## Mathematical snapshots: Daniel Kaddaj

*Continuing our series of interviews with maths students and early career mathematicians, we talk to Daniel Kaddaj who is studying at the University of Cambridge. He tells us about what drew him to maths, about random walks on unusual shapes, and about an exciting summer internship which allowed him to experience life as a maths researcher. *

**I've always enjoyed the satisfaction of solving puzzles, which naturally attracted me to maths.** But it was the beauty and simplicity of rigorous abstract mathematical formulations, which give a level of precision unattainable in the physical universe and yet are applicable to it, that made me want to study the subject.

Daniel Kaddaj

At the moment I'm in my third undergraduate year, mainly studying probability theory and statistics. I hope to continue onto a fourth year for my Master's, and perhaps a PhD.

**My summer internship involved a research project within the Mathematics Faculty.**
In many applications of statistics and probability theory you need to pick a collection of numbers at random. If you were only interested in the numbers 1 to 6 and you wanted each to have the same chance of coming up, then you could simply roll a die to pick a number, and roll it repeatedly to pick more than one number.

However, in most real-life applications you're choosing from a different pool of numbers and you might want some numbers to have a bigger chance of coming up than others — in other words, you want to sample from some *probability distribution*.

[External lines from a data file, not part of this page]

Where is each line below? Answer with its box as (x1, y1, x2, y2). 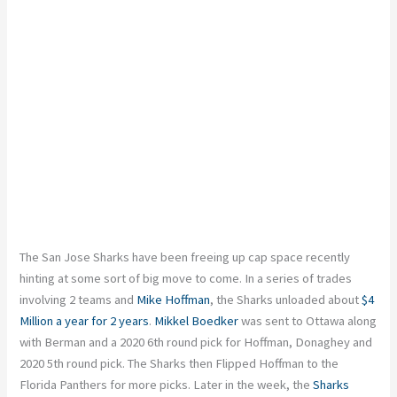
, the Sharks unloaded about (210, 291, 362, 307)
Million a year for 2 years (19, 312, 150, 329)
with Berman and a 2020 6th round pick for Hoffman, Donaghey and (19, 333, 373, 350)
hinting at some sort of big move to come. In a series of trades (19, 269, 353, 286)
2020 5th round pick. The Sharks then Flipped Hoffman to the (19, 354, 339, 371)
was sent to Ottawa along (238, 312, 378, 329)
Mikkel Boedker (154, 312, 239, 329)
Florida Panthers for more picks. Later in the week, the (19, 376, 314, 393)
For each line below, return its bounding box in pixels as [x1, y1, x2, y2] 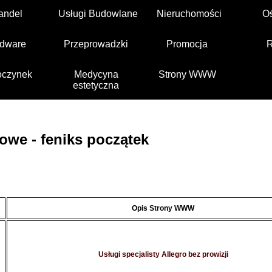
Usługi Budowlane [58, 8, 138, 19]
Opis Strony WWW [132, 204, 194, 212]
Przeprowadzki [64, 39, 128, 49]
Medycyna [73, 69, 118, 80]
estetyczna [73, 80, 119, 90]
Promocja [166, 39, 208, 49]
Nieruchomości [156, 8, 222, 19]
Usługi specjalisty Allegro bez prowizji [98, 250, 228, 259]
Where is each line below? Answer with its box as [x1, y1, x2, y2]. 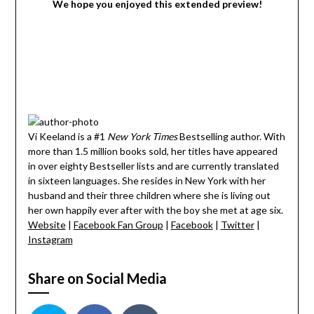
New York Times [107, 130, 177, 143]
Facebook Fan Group [73, 219, 163, 231]
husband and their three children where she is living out [27, 189, 271, 202]
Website [27, 219, 66, 231]
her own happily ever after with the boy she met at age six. [27, 204, 283, 217]
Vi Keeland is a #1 [27, 130, 107, 143]
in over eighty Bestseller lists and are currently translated [27, 160, 279, 172]
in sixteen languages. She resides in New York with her [27, 175, 266, 187]
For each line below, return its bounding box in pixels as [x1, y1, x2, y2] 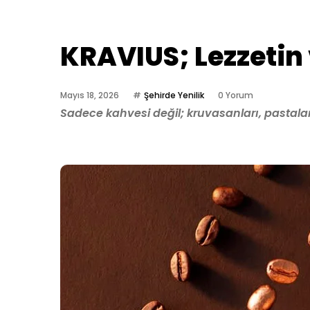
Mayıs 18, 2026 [60, 89, 119, 101]
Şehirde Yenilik [144, 89, 204, 101]
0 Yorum [218, 89, 253, 101]
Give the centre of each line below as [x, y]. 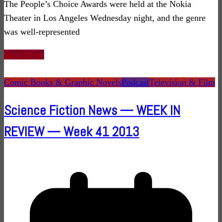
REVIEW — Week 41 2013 [72, 132]
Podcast [135, 83]
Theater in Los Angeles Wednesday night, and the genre [105, 18]
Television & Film [182, 83]
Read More [24, 55]
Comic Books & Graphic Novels [63, 83]
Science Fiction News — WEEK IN [92, 111]
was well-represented [42, 32]
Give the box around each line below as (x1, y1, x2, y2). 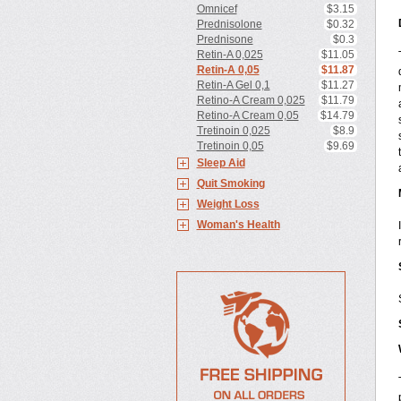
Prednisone (196, 33, 253, 46)
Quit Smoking (196, 177, 265, 190)
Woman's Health (196, 218, 280, 231)
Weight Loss (196, 198, 260, 210)
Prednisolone (196, 18, 262, 30)
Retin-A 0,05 (196, 64, 260, 76)
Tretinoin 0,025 (196, 124, 270, 137)
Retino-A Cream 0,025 (196, 94, 305, 107)
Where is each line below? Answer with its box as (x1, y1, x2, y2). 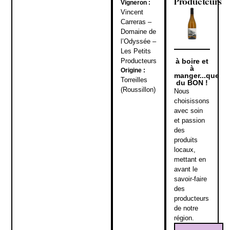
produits (174, 136, 198, 144)
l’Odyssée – (120, 37, 156, 45)
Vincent (120, 8, 143, 16)
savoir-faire (174, 175, 207, 183)
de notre (174, 204, 198, 213)
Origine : (120, 66, 145, 74)
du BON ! (176, 79, 208, 87)
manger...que (174, 71, 219, 80)
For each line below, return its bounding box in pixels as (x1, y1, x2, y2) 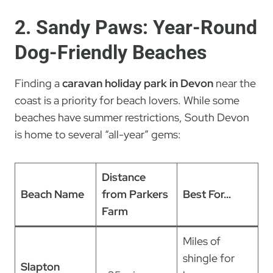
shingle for (183, 251, 235, 266)
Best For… (183, 187, 231, 202)
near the (213, 76, 256, 91)
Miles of (183, 234, 221, 249)
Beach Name (21, 187, 84, 202)
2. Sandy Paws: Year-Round (15, 16, 257, 40)
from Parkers (102, 187, 168, 202)
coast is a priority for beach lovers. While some (15, 93, 239, 108)
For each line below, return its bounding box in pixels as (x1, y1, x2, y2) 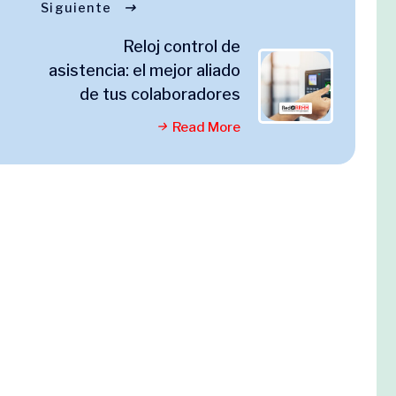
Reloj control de (123, 37, 240, 56)
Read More (172, 119, 240, 135)
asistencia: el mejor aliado (49, 61, 240, 80)
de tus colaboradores (80, 85, 240, 103)
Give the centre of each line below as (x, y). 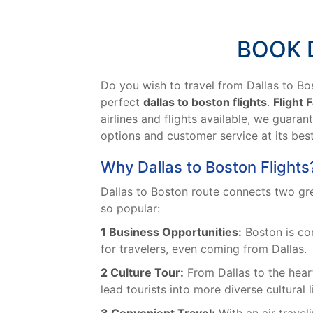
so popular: (130, 209)
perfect (122, 102)
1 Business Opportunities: (171, 232)
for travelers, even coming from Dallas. (204, 249)
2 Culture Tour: (142, 273)
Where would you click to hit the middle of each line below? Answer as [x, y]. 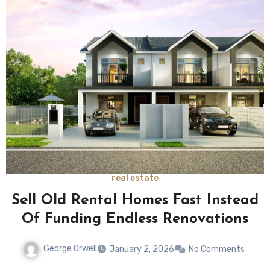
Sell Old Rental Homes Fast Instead [135, 201]
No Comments [217, 250]
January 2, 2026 [142, 250]
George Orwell [70, 249]
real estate [135, 178]
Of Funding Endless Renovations [135, 220]
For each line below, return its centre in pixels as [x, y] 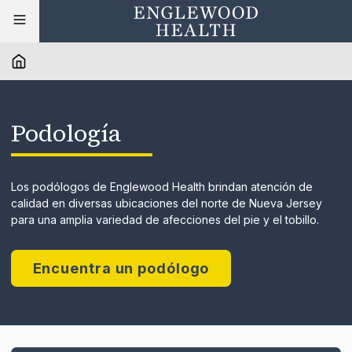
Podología [66, 133]
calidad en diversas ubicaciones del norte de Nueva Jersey [167, 203]
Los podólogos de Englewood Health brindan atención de [162, 186]
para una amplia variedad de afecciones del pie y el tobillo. [165, 219]
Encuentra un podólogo [121, 268]
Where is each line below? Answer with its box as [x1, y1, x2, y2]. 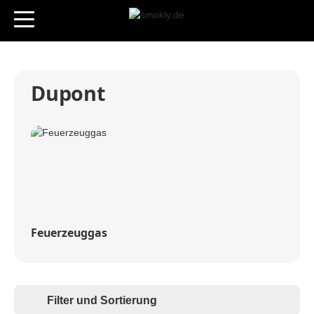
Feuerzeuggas [31, 224, 107, 240]
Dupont [31, 79, 106, 107]
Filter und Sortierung [47, 294, 158, 307]
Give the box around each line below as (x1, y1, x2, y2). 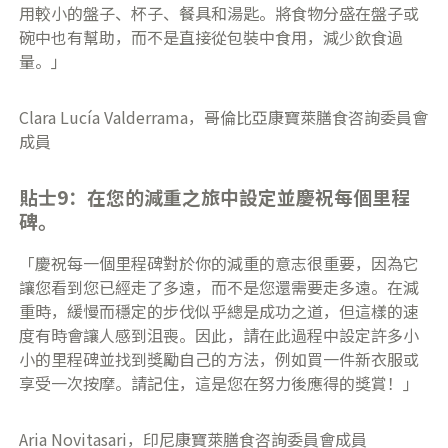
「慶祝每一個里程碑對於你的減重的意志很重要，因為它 (19, 251, 420, 276)
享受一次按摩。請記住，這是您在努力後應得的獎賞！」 (19, 371, 420, 396)
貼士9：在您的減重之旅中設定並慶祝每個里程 (19, 182, 411, 210)
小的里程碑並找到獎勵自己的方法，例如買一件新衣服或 (19, 347, 420, 372)
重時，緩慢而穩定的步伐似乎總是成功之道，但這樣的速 (19, 299, 420, 324)
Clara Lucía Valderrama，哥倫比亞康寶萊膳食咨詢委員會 (19, 104, 429, 129)
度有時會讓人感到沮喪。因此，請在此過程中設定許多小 (19, 323, 420, 348)
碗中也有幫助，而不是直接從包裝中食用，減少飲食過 (19, 24, 404, 49)

*Langevin Monte Carlo algorithm*. It involves constructing what is called a

*random walk*, that is a sequence of steps, each of which is random in some way. But rather than taking those steps in the plane or the ordinary 3D Euclidean space we are used to from school, I was analysing how and if the method would work on different geometric objects called

*Riemannian manifolds*.

**An example of such an object to illustrate the difficulties that arise from this is a sphere.** In 3D space, to take a step in a random walk you add the direction where you are going to your position to get to your destination (this is done using *vector addition*, find out more here). On a sphere, however, it isn't clear how you would "add" two points, and there are trade-offs between picking a method a computer can calculate and more accurately mimicking the Euclidean case. [You can find out more about Riemannian manifolds in this article.]

The first part of the project involved familiarising myself with required material, and then coding various examples of distributions on different manifolds such as *ellipsoids* or *hyperboloids*, to figure out what properties determine the algorithm's behaviour. This also provided code to perform a statistical method called *Bayesian manifold regression*, which was motivated by brain imaging analysis, where the task was to determine whether taking a drug affected a particular region of the brain.

An example of a hyperboloid.

For second part I worked towards extending a proof of how the algorithm works in the Euclidean case to a general manifold setting, with some conditions that needed to be figured out. As well as enjoying thinking about the maths, my experience as an intern was really helpful in giving me a flavour of what mathematical research is like.

*Daniel's internship was part of the Summer Research in Maths programme and supported by the Cantab Capital Institute for the Mathematics of Information.*

**My typical day starts with a 30-minute walk to the maths department, which I like to spend listening to an audiobook, followed by lectures in the morning.** Most afternoons I go through lectures from the morning to make sure I have understood them, often with others in the department, and work on problem sets. Sometimes I also have one or two supervisions - a chance to go through the problems and get them marked. In the evening, if I don't have other activities planned and depending on work deadlines, I might continue working on problem sets.

**I remember a particular problem which I had no idea how to attempt when I first saw it.** After spending a couple of hours over two days thinking of different approaches which largely didn't work but gradually simplified the task, I finally came up with a full solution. The satisfaction of looking back at the different helpful ideas I came up with which I wouldn't have been initially able to guess, but which made a seemingly insurmountable problem soluble, was one of my favourite mathematical moments.

**Apart from maths, I'm really interested in history, so I like to read related books. ** Currently, I'm reading about the Plantagenet Kings. As for less academic things, I quite enjoy playing badminton, and hope to improve at ceilidh dancing.